| SUPPLIED MATERIAL |
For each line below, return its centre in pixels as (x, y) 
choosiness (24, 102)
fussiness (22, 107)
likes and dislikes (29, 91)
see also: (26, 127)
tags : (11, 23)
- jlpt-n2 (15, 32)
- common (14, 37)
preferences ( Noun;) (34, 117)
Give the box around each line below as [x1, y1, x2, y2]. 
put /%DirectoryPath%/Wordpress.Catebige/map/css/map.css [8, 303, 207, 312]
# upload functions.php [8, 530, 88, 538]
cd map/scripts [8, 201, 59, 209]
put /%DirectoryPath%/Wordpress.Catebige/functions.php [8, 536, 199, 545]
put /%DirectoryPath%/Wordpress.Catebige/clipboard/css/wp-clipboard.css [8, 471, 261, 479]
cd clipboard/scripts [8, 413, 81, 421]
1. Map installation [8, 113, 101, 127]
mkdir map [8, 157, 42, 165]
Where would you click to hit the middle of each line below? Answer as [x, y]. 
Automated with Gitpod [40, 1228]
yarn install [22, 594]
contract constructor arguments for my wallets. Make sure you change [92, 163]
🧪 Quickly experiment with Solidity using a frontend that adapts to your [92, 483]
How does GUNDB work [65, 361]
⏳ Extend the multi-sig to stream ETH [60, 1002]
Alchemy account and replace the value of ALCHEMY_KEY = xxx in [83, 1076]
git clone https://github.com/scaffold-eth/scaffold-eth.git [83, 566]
...
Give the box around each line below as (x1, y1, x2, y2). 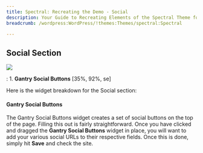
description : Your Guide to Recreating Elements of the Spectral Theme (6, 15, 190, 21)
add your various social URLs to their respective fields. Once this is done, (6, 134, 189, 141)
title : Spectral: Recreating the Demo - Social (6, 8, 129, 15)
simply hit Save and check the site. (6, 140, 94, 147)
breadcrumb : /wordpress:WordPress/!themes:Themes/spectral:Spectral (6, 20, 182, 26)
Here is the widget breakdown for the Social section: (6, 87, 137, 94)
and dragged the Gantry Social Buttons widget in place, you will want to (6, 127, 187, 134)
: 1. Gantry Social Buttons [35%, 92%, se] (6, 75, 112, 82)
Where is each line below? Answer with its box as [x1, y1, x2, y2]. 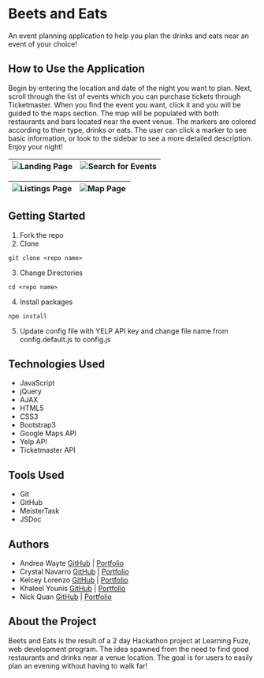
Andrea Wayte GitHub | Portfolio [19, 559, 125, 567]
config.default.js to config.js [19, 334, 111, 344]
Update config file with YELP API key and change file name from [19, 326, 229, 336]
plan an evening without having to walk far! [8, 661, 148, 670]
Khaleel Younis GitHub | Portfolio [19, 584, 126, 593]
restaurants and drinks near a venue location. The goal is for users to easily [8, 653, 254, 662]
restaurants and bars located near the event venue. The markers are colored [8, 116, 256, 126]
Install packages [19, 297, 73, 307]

| WHAT TO WORK ON |
In the entries above, the lines from the one bearing "For each line" up to and including the one bearing "mkdir map [8, 157, 42, 165]" should be transcribed exactly; no other line is wanted.

| EXERCISE RESULT |
For each line below, return its centre in pixels as (x, y) 
choosiness (24, 102)
fussiness (22, 107)
likes and dislikes (29, 91)
see also: (26, 127)
tags : (11, 23)
- jlpt-n2 (15, 32)
- common (14, 37)
preferences ( Noun;) (34, 117)
Give the box around each line below as [x1, y1, x2, y2]. 
put /%DirectoryPath%/Wordpress.Catebige/map/css/map.css [8, 303, 207, 312]
# upload functions.php [8, 530, 88, 538]
cd map/scripts [8, 201, 59, 209]
put /%DirectoryPath%/Wordpress.Catebige/functions.php [8, 536, 199, 545]
put /%DirectoryPath%/Wordpress.Catebige/clipboard/css/wp-clipboard.css [8, 471, 261, 479]
cd clipboard/scripts [8, 413, 81, 421]
1. Map installation [8, 113, 101, 127]
mkdir map [8, 157, 42, 165]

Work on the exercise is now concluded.